Clare shrugs, uncertain herself. She’d figured that playing the part of Sally’s friend would allow her to ask questions, to integrate. That she could fill in the blanks if people dug deeper, work around inconsistencies by claiming a faulty memory, difficult circumstances under which she and Sally met in the first place.
“She wrote Clare a few weeks ago,” Helen says. “E-mailed her. When Clare heard she’d gone missing, she came.”
“Why did you wait?” Raylene asks. “Why didn’t you come as soon as she wrote?”
“It’s complicated,” Clare says. “I can’t—”
“Yeah, well,” Raylene says. “Now you’re too late.”
Raylene squeals her chair along the floor as she stands. She returns the uneaten breakfast to the refrigerator and cupboards, opening and slamming each door with a flourish. Her figure
is curvy, and as she reaches for a high cupboard to return the unused teapot her T-shirt lifts. Clare spots the scarring snaked along her belly, the white crisscrosses of faded stretch marks. The marks of a pregnancy with no mention of a child. When the table is cleared Raylene leans on the counter, blowing her hair from her eyes, jaw pulsing. Livid.
“You just show up here, making snide remarks? Some random long-lost friend.”
“I’m not random,” Clare says.
“You are to me. To us.”
“She’s Sally’s friend,” Helen interjects.
“I didn’t mean to anger you,” Clare says. “I’m sorry.”
“Aren’t you angry?” Raylene asks. “Your friend and her kid are gone.”
A sharp ache jolts through Clare’s shoulder. She rests her palm over it. She can’t tell if she’s sweating from the heat or from the feverish spell that comes with the long stretch without anything for the pain. Withdrawal.
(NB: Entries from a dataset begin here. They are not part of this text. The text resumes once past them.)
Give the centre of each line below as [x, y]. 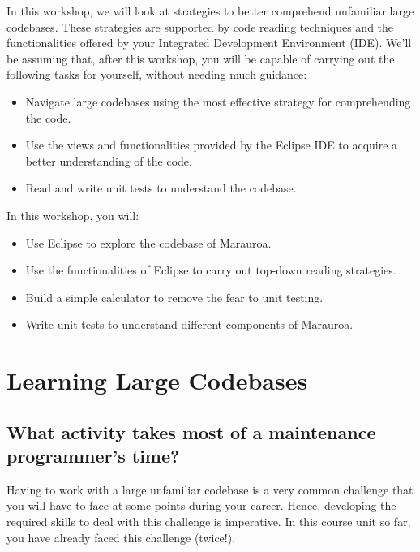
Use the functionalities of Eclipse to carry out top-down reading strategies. [211, 270]
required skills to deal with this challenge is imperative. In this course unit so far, [209, 522]
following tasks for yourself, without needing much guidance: [157, 74]
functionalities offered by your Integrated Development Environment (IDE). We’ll [209, 43]
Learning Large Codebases [157, 380]
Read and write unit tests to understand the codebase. [161, 188]
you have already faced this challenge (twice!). [121, 537]
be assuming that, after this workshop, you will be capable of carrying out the [201, 58]
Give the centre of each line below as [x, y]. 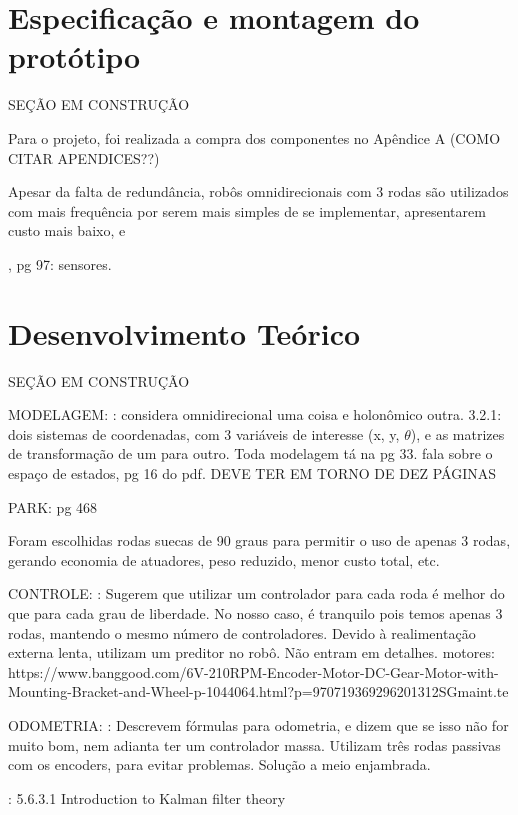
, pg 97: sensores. [60, 263]
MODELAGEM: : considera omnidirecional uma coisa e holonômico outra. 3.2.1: [255, 414]
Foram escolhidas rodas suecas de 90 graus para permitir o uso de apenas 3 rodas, [259, 540]
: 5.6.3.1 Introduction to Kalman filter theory [147, 797]
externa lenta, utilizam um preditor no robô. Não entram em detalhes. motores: [251, 652]
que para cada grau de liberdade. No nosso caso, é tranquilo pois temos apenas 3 [255, 612]
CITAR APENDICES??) [84, 157]
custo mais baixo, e [67, 230]
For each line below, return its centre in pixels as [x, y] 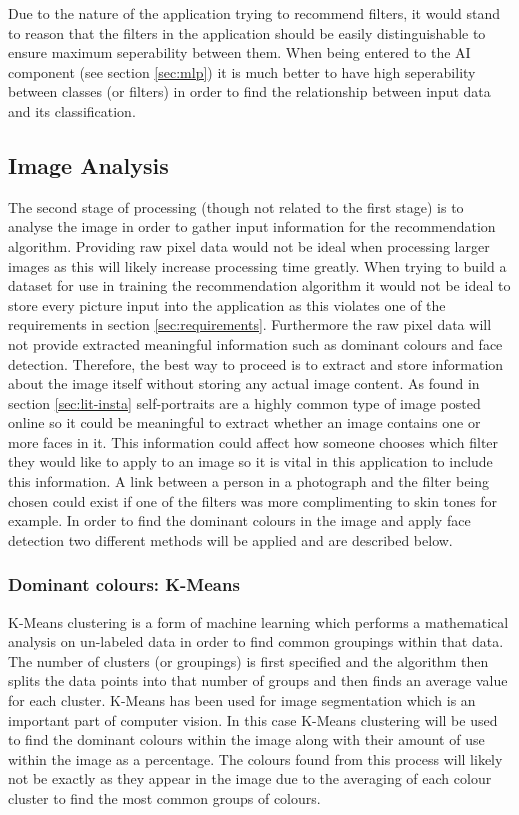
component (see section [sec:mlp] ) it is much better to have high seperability [242, 71]
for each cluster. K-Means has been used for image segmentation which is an [242, 700]
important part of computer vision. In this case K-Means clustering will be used [253, 719]
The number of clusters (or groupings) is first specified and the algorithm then [248, 660]
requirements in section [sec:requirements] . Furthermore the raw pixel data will [250, 324]
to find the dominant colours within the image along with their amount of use [246, 739]
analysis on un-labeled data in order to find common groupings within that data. [256, 641]
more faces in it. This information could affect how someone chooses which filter [253, 441]
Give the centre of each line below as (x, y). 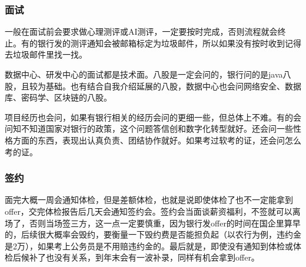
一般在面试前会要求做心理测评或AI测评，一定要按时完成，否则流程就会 (141, 31)
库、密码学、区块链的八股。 (58, 97)
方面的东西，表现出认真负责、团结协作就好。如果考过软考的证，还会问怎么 (157, 140)
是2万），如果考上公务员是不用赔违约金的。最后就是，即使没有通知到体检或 (149, 246)
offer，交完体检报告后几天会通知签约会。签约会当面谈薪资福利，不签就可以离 (153, 211)
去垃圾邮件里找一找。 (46, 54)
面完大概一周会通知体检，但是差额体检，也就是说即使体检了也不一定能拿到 (149, 200)
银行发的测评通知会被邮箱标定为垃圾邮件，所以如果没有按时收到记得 (169, 43)
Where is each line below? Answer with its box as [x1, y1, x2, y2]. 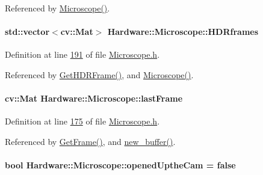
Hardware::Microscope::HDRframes [107, 25, 259, 38]
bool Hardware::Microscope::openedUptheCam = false [5, 159, 236, 171]
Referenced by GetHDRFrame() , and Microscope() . [5, 68, 194, 81]
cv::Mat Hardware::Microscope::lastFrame [5, 92, 183, 105]
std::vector [5, 25, 50, 38]
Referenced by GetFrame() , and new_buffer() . [5, 135, 176, 147]
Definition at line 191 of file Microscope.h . [5, 48, 160, 61]
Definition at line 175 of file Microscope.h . [5, 115, 160, 127]
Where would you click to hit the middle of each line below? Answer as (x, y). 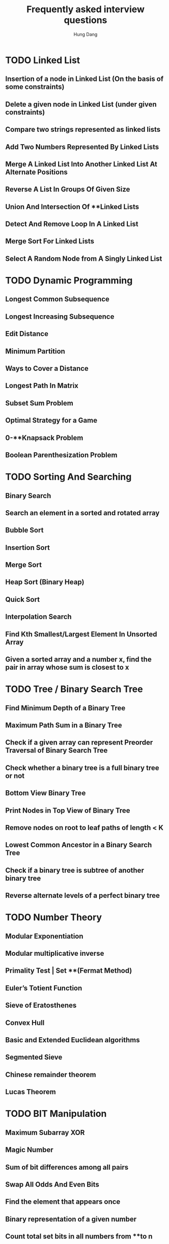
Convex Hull (25, 1023)
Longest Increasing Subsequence (60, 316)
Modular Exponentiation (44, 936)
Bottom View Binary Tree (46, 793)
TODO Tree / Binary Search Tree (74, 689)
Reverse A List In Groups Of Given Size (68, 189)
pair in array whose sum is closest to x (67, 667)
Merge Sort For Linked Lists (50, 241)
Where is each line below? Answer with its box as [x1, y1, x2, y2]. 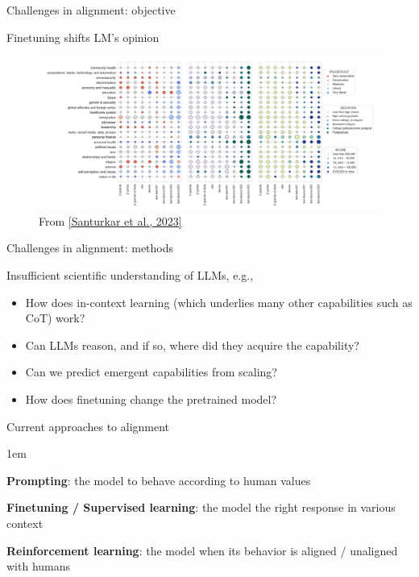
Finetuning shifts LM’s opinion [6, 28, 160, 45]
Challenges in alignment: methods [6, 239, 174, 256]
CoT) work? [25, 309, 85, 326]
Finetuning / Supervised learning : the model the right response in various [6, 499, 396, 516]
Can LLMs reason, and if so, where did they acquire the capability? [25, 336, 359, 353]
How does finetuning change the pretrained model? [25, 390, 277, 407]
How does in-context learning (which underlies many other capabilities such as [25, 293, 413, 310]
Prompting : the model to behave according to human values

“I am angry,” Clare says, her voice low. “Really angry, actually. More than you can know.”
“It’s been devastating,” Helen says. “Just devastating. We’re doing everything we can to find them. To figure this all out. I have hope. I do. I really do.”
“I’m here to help,” Clare says. “Honestly. That’s all I want. I’ll speak to the police. I’ll search the river myself. I’ll do whatever I can.”
In a flash Clare’s eyes fill. The tears are strangely authentic. Maybe she need only think of her own regrets to invoke this emotion, to think of her own departure, all that she left behind. She need only imagine Grace, imagine her oldest and only friend coming for her, coming too late just as she has
pretended to do here. Clare presses her fingers to her eyes. Helen reaches across the table to squeeze her hand.
“We appreciate that you’re here,” Helen says, standing. “I know Sally would appreciate it too.”
Raylene is watching Clare from her perch at the counter, arms crossed.
“We can go for a walk,” Helen continues. “Have a chat. Get some fresh air. Would that be okay, Clare?”
Clare nods, sniffling, scooping the crumbs from her muffin over the edge of the table into her cupped hand. These are women among whom trust must be earned. Is it a great stretch for Clare to play this part? No, Clare thinks, swiping away the last of the tears. She could have been friends with Sally. She could have tried to help her friend when everything went awry. So it isn’t a stretch that Clare might be the one to make things right.